Get the children out of those physical, moral, and intellectual virus breeding centers we euphemistically call schools. Stop living up to and beyond your income as though the rubber bands that keep your workaday treadmill running could never snap. Consider how much of what you do in “daily life” is a waste of time, and how many of the relationships with which you occupy your soul are just roadblocks or distractions. Remind yourself each day that you will not live forever — and neither will any of the people you care about.
And in the meantime, gain a new appreciation for the moments you have not let slip away into the vortex of “daily life” during your time on this planet, and take advantage of this reprieve from “daily life” to reevaluate everything that tends to bog us down all too often in ruts and gutters.
“The coronavirus pandemic is a reprieve?” you ask, incredulously.
It is what we make of it. So far, we have collectively made it into a bogeyman, a monster under the bed, a source of anxiety attacks, a cause for hatred and suspicion of our fellow man, and a means of demeaning ourselves as panicking hysterics, people so desperate to cling to the routine of “daily life” that we are prepared to beg for a police state, for an end to social existence, and for the “authorities” to do whatever they have to do to make us feel safe and cozy in our delusions again — and then to politicize our weakness by daring to criticize our governments for failing to commandeer us all tyrannically enough.
Now that we know, thanks to the WHO finally stating the obvious, that this is “officially” a pandemic, it is time to stop the mad rush to self-abasement and start living like self-governing, self-respecting individuals again.
If you think you are getting a flu, you should stay home until you are well. Employers should be urged to understand the financial losses they will suffer if everyone in their workplace catches a bad flu at the same time. People with older relatives ought to help them stay safe during flu season.

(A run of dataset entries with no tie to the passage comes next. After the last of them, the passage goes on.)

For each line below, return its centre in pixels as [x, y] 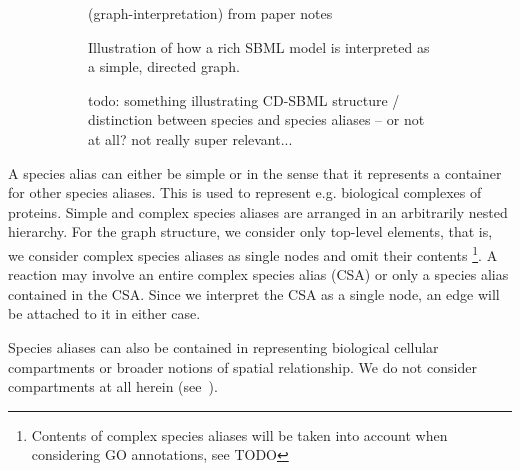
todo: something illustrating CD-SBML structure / [244, 99]
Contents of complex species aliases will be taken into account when [239, 434]
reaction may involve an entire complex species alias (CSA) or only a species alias [258, 274]
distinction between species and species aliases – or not [256, 119]
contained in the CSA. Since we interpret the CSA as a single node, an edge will [254, 293]
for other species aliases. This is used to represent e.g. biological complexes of [245, 192]
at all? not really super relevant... [190, 138]
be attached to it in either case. [104, 313]
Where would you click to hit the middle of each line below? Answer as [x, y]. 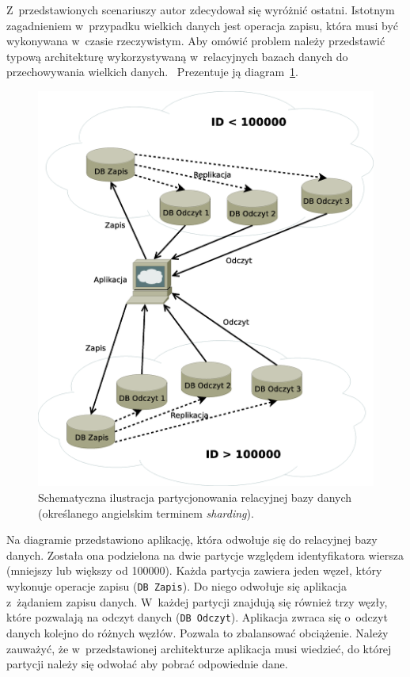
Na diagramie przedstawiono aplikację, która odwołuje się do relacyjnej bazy [192, 539]
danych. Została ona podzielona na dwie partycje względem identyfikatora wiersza [205, 555]
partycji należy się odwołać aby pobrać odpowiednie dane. [147, 664]
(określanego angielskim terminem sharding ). [146, 513]
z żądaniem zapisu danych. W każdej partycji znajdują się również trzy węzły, [197, 601]
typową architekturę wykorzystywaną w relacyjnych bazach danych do [177, 56]
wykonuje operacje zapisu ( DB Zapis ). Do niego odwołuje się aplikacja [177, 586]
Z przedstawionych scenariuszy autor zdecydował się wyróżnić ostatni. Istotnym [201, 10]
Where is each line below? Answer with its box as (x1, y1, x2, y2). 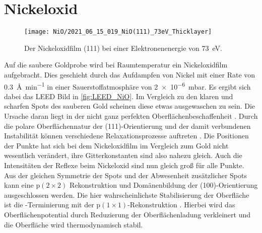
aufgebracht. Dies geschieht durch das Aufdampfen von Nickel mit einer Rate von (4, 69, 255, 80)
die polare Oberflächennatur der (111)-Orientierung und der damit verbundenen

And since the coronavirus is here to stay for a while, we should all start to look at the positives in that, even medically. The more we are exposed to it now, when it is not so deadly, the more dominant the weaker strains will become, as is common with the flu, and the more of us will develop antibodies during a mild case, as we do with all other flu viruses, and the lack of which is one reason this virus is hitting people harder than the common flu viruses.

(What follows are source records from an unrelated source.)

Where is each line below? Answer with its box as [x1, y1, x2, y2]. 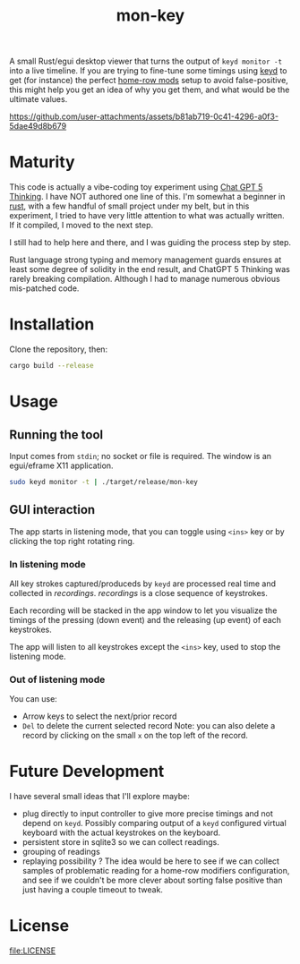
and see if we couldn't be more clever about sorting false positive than [21, 874, 284, 886]
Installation [9, 314, 95, 335]
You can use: [9, 694, 58, 704]
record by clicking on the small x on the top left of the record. [21, 730, 248, 741]
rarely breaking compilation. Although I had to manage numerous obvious [9, 274, 280, 285]
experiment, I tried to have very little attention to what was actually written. [9, 210, 285, 221]
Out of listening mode [9, 673, 106, 686]
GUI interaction [9, 502, 96, 517]

Above all, however, it is time for us to calm down and look at the numbers more realistically, which means stop thinking “confirmed cases” means cases — it certainly does not, and the gulf between those two numbers grows wider every hour — and then start to reconfigure our lives according to a model in which the easy routine of “daily life” is no longer our ultimate standard for assessing the seriousness of problems, such that a disruption of that routine constitutes Armageddon.

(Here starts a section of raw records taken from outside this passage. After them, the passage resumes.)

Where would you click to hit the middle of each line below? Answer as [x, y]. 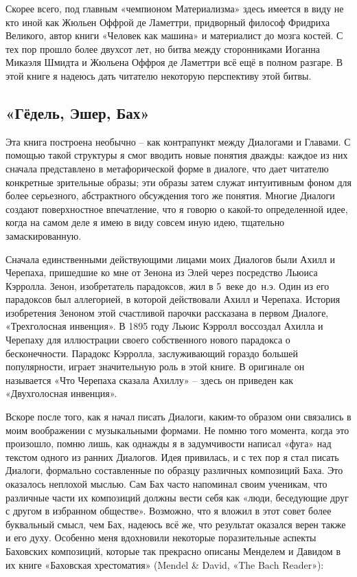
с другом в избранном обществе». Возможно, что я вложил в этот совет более [169, 511]
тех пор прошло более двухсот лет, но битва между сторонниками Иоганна [163, 48]
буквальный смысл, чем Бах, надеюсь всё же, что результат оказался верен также [176, 524]
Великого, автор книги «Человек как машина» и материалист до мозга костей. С [174, 35]
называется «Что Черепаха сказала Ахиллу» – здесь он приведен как [149, 380]
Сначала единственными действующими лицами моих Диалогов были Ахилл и [171, 259]
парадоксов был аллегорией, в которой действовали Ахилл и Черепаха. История [173, 299]
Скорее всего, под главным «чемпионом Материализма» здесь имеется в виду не [175, 8]

Life is adaptation, flexibility, responses to problems, and the redemption of hardship through acts of will and acts of reason. Consider this pandemic a test case of your ability to withstand even more serious challenges. And I do not mean “next year’s even bigger virus.” Life’s biggest challenges are not physical. The fact that we are responding to this mere virus as though they were is in itself evidence of a much greater problem facing us all in late modernity.